Exercise brief | Entries follow. Give back exactly the lines starting at the one containing "Side Airbags" and ending at the one containing "September 2019", and no other lines.
[[ Data for this exercise open ]]
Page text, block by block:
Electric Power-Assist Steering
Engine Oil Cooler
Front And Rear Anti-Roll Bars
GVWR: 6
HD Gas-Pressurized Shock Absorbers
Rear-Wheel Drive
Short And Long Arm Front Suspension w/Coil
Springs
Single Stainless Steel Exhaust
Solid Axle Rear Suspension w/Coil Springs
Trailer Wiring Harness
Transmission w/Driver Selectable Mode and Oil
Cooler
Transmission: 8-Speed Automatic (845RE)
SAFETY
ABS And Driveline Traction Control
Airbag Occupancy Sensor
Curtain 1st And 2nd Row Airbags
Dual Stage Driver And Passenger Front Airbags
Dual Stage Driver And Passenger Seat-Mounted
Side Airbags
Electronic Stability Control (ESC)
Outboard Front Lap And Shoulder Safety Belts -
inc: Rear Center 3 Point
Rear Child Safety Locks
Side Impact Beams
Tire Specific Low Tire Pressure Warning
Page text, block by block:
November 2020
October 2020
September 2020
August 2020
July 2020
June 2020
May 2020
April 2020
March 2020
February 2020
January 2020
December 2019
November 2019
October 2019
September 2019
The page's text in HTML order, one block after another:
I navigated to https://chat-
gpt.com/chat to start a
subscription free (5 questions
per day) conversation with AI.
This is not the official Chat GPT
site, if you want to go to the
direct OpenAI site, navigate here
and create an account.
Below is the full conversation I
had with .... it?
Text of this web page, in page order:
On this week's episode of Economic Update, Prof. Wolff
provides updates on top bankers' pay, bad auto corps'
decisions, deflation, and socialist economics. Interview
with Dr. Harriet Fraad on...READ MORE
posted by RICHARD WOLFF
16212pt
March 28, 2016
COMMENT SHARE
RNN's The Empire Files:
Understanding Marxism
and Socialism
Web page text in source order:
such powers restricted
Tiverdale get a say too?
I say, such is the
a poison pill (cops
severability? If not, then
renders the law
[[ Data for this exercise closed ]]
Written answer |
Side Airbags
Electronic Stability Control (ESC)
Outboard Front Lap And Shoulder Safety Belts -
inc: Rear Center 3 Point
Rear Child Safety Locks
Side Impact Beams
Tire Specific Low Tire Pressure Warning
Page text, block by block:
November 2020
October 2020
September 2020
August 2020
July 2020
June 2020
May 2020
April 2020
March 2020
February 2020
January 2020
December 2019
November 2019
October 2019
September 2019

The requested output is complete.